EXERCISE:
In the data below, how many lines contain the string "ASSURANCE"? Give only the figure.

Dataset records
- - - - - - -

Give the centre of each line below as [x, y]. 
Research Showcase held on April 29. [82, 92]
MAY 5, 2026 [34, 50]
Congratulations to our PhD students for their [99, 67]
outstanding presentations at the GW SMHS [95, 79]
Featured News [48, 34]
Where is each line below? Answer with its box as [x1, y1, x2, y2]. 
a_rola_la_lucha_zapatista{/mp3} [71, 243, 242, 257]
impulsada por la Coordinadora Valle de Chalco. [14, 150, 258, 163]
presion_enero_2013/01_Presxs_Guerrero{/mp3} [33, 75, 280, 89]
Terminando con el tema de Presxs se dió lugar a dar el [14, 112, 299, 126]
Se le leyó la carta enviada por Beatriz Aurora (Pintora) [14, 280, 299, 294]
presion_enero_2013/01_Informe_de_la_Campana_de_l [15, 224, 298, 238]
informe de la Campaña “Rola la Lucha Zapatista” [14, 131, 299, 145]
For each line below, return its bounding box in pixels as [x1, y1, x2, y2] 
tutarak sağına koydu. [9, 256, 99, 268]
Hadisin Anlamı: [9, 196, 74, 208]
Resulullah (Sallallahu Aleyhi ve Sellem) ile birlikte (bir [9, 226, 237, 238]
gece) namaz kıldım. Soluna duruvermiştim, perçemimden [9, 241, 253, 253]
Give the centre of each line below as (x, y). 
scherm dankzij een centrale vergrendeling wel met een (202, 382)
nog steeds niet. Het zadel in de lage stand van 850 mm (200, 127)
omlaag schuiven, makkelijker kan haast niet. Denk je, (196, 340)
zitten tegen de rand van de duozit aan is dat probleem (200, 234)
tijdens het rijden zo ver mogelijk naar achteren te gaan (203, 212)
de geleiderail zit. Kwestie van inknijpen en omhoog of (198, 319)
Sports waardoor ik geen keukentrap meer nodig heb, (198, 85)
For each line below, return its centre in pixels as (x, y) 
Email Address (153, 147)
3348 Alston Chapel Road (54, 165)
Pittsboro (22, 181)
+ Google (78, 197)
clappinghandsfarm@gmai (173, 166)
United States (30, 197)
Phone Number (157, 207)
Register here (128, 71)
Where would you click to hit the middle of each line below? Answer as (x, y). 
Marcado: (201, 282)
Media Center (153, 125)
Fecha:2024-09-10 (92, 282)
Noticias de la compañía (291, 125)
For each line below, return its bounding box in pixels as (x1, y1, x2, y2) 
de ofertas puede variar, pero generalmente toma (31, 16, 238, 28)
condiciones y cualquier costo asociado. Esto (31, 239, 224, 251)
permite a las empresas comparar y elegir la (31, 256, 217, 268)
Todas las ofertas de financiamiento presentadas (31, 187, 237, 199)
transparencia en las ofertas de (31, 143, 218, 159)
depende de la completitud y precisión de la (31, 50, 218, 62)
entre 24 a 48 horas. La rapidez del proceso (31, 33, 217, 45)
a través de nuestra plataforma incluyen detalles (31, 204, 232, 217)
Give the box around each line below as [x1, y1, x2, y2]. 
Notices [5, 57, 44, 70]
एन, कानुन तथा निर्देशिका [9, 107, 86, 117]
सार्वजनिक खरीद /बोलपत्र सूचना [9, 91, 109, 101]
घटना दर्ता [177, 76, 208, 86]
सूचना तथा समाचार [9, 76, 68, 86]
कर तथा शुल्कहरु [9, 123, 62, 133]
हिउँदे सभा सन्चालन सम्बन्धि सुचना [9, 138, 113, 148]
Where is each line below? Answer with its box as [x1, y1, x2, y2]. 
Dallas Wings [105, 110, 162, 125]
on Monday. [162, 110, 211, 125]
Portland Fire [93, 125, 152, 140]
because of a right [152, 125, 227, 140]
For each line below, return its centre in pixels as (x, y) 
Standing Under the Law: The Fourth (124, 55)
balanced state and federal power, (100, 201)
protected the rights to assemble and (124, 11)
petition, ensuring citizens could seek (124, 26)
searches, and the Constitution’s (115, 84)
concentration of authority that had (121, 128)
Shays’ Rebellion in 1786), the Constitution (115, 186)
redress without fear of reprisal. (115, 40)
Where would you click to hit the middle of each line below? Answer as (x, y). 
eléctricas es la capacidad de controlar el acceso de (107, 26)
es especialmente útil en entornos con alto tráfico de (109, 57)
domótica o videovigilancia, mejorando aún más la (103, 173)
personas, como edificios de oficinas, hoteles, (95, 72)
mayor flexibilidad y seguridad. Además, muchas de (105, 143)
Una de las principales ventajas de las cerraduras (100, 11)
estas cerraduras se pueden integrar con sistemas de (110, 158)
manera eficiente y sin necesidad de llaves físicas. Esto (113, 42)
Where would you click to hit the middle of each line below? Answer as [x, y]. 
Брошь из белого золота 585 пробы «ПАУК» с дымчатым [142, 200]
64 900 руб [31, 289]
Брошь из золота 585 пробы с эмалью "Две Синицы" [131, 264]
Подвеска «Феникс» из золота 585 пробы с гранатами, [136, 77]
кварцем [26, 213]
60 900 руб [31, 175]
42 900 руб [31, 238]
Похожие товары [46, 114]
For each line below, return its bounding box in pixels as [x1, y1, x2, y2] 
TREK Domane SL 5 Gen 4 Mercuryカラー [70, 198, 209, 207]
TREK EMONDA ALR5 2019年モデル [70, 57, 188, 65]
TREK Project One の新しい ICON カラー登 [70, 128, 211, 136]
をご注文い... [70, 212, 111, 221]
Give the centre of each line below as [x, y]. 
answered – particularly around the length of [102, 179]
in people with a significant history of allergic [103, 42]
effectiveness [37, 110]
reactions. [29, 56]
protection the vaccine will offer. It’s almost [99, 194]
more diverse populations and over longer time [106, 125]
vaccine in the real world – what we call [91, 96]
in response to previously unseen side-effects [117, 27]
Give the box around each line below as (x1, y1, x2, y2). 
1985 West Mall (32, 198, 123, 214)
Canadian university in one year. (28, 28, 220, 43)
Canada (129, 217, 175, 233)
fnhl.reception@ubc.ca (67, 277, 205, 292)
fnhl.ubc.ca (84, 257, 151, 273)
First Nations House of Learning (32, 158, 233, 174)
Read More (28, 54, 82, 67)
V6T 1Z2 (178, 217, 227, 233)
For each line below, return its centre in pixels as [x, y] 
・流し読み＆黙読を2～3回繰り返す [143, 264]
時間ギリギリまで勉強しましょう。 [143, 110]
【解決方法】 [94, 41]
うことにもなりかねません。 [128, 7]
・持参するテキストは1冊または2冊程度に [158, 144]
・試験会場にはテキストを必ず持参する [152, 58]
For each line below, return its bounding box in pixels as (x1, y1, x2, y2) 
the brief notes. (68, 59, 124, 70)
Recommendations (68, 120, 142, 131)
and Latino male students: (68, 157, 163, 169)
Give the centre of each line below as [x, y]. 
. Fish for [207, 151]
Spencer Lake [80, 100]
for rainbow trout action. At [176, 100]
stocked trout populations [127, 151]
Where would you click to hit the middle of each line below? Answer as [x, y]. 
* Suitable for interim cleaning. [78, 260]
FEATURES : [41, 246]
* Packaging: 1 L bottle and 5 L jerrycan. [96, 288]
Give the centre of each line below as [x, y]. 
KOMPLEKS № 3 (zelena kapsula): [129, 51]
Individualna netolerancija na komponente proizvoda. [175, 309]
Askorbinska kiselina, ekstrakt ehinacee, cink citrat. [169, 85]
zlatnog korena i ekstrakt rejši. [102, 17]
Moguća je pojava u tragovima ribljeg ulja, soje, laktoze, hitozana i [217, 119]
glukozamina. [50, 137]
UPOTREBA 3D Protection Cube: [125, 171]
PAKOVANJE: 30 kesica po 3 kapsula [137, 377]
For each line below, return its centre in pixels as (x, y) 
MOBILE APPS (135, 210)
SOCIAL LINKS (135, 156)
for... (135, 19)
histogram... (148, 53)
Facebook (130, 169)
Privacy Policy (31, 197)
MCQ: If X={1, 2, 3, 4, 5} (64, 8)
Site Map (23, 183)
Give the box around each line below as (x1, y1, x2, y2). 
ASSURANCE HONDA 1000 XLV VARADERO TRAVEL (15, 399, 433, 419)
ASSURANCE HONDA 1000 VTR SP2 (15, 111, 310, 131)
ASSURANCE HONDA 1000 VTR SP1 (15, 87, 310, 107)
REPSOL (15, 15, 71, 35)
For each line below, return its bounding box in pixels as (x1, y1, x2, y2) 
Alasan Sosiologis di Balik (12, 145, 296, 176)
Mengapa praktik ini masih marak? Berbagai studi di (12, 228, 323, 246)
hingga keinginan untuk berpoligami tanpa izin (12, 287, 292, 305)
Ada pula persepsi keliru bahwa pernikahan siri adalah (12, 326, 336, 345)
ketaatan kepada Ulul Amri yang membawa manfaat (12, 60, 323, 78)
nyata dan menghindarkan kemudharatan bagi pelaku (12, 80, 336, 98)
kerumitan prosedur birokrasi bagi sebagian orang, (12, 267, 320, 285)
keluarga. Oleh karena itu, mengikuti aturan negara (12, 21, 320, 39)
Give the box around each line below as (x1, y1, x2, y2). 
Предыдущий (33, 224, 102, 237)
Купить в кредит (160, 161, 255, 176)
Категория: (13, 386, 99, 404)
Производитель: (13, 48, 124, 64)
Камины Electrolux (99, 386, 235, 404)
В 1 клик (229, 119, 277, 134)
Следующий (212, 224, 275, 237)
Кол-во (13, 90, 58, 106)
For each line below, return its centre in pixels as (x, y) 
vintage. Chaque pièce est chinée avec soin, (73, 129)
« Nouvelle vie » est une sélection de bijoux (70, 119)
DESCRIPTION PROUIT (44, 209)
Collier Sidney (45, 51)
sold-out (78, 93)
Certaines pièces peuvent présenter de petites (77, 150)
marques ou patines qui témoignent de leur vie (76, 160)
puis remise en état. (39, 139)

- - - - - - -

WORKED SOLUTION:
3